Wednesday, August 3, 2016

1 August

Hope is one of the three great theological virtues – the others being love and faith. As Raniero Cantalamessa writes, ‘They are like three sisters. Two of them are grown and the other is a small child. They go forward together hand in hand with the child hope in the middle. Looking at them it would seem that the bigger ones are pulling the child, but it is the other way around; it is the little girl who is pulling the two bigger ones. It is hope that pulls faith and love. Without hope everything would stop

The origin of hope is ‘the God of hope’. The reason for hope is Jesus. The source of hope in you is the Holy Spirit. This hope is not wishful thinking. It is rooted in what God has done for us and is doing in us.

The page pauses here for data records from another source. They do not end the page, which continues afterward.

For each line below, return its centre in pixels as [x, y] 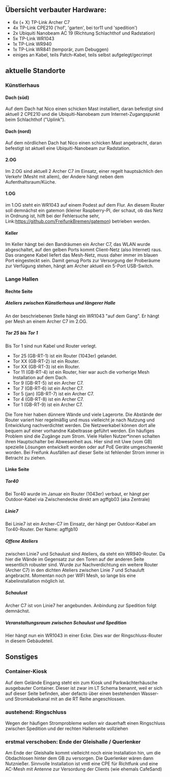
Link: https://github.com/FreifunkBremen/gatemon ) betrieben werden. [78, 221]
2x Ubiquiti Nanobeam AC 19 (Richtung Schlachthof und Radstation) [84, 33]
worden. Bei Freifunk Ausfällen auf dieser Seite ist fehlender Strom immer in [85, 452]
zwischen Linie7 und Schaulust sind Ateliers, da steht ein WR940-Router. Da [85, 554]
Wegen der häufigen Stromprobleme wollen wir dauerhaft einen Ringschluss [85, 723]
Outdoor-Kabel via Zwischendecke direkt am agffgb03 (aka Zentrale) [78, 499]
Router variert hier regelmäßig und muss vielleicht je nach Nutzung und [80, 420]
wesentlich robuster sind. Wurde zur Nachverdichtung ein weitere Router [82, 565]
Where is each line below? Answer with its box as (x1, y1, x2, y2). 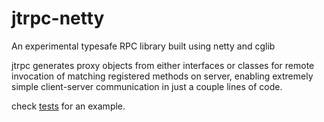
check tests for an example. (11, 100, 126, 112)
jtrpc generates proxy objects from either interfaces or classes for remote (11, 59, 315, 71)
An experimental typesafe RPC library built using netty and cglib (11, 40, 276, 52)
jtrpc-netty (11, 7, 105, 30)
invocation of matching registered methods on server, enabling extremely (11, 70, 314, 82)
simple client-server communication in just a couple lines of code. (11, 80, 283, 92)
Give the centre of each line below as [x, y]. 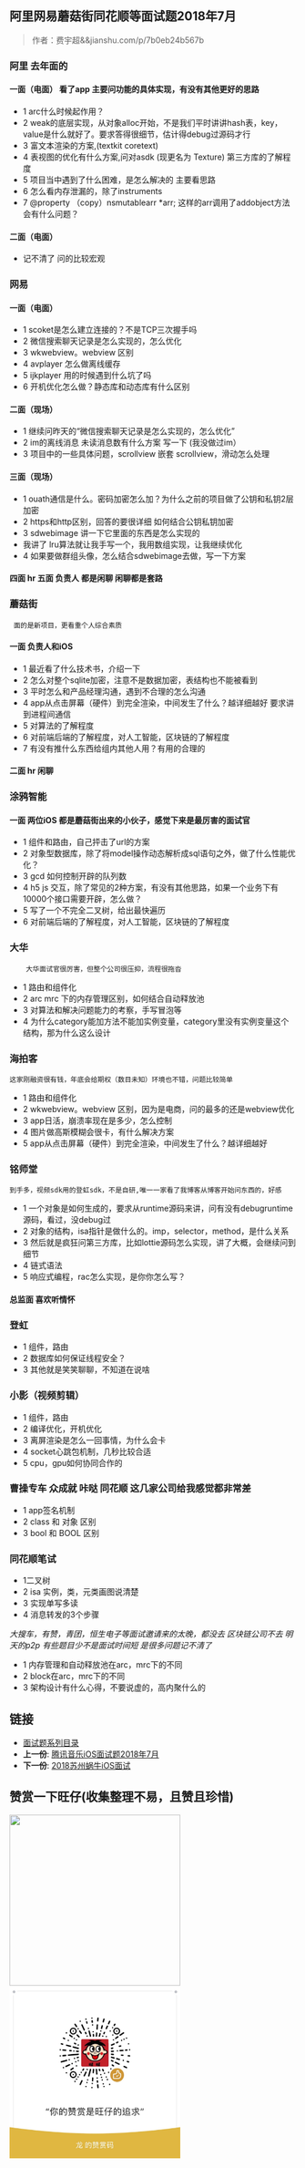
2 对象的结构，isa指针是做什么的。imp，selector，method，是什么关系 [156, 1231]
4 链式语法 [42, 1265]
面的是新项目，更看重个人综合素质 [68, 625]
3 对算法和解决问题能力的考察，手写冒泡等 [102, 1009]
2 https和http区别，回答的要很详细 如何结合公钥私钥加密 [128, 521]
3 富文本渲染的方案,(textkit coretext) [91, 145]
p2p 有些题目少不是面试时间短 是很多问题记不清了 [118, 1646]
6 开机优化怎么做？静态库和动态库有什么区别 [106, 387]
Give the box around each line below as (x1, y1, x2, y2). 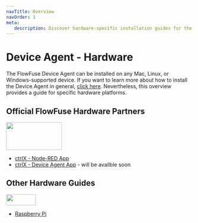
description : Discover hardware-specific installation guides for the (14, 25, 193, 31)
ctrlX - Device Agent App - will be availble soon (14, 161, 131, 168)
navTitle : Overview (6, 8, 55, 15)
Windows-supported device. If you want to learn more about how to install (6, 76, 188, 83)
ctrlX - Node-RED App (14, 155, 69, 161)
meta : (6, 20, 20, 25)
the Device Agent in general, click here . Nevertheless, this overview (6, 83, 172, 90)
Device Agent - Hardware (6, 51, 133, 64)
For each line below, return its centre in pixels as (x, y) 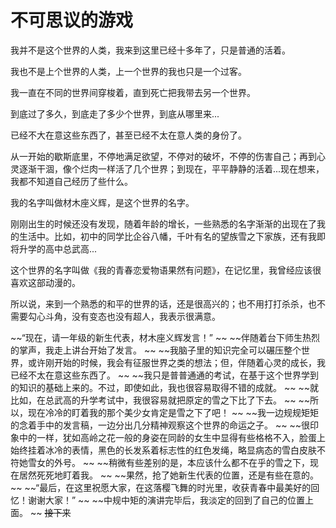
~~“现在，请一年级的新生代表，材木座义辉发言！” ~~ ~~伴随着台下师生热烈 (165, 337)
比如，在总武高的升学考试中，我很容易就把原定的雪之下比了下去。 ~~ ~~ (160, 400)
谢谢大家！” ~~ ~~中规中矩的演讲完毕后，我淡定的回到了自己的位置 (166, 500)
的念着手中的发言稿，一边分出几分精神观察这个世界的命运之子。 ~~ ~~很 (160, 425)
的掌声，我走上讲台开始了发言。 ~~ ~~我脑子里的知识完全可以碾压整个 (156, 350)
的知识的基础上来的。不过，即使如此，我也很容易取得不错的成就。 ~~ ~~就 (164, 387)
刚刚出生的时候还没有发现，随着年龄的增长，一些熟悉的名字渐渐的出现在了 (163, 223)
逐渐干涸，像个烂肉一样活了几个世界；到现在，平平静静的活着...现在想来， (171, 168)
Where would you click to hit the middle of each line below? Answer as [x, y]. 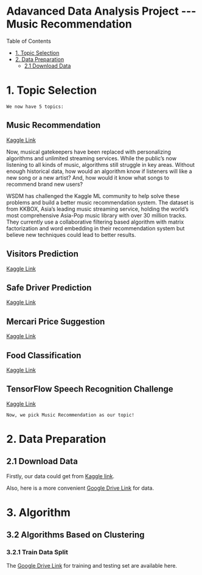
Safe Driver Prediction [49, 287]
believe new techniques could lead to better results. [71, 235]
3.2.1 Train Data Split [37, 552]
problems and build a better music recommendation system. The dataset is [100, 202]
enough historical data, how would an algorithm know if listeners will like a [99, 171]
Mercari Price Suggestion [56, 321]
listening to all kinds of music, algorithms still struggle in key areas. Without [100, 164]
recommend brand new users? [45, 184]
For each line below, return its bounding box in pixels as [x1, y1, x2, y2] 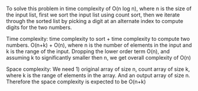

This hope is the driving force for our day-to-day living. As Erwin McManus comments, hope ‘lifts us out of the rubble of our failures, our pain and our fear to rise above what at one point seemed insurmountable. Our ability to endure, to persevere, to overcome is fuelled by this one seemingly innocuous ingredient called hope.’

This hope leads to ‘All joy and peace as you trust in him’ (v.13). I love the way that Corrie Ten Boon puts it: ‘Joy and peace mean going around with a smile on our faces and an empty suitcase.’

Now our hope is in the return of Jesus. As Bishop Lesslie Newbigin put it, ‘The horizon for the Christian is “He shall come again” and “we look for the coming of the Lord.” It can be tomorrow or any time, but that’s the horizon. That horizon is for me fundamental, and that’s what makes it possible to be hopeful and therefore to find life meaningful.’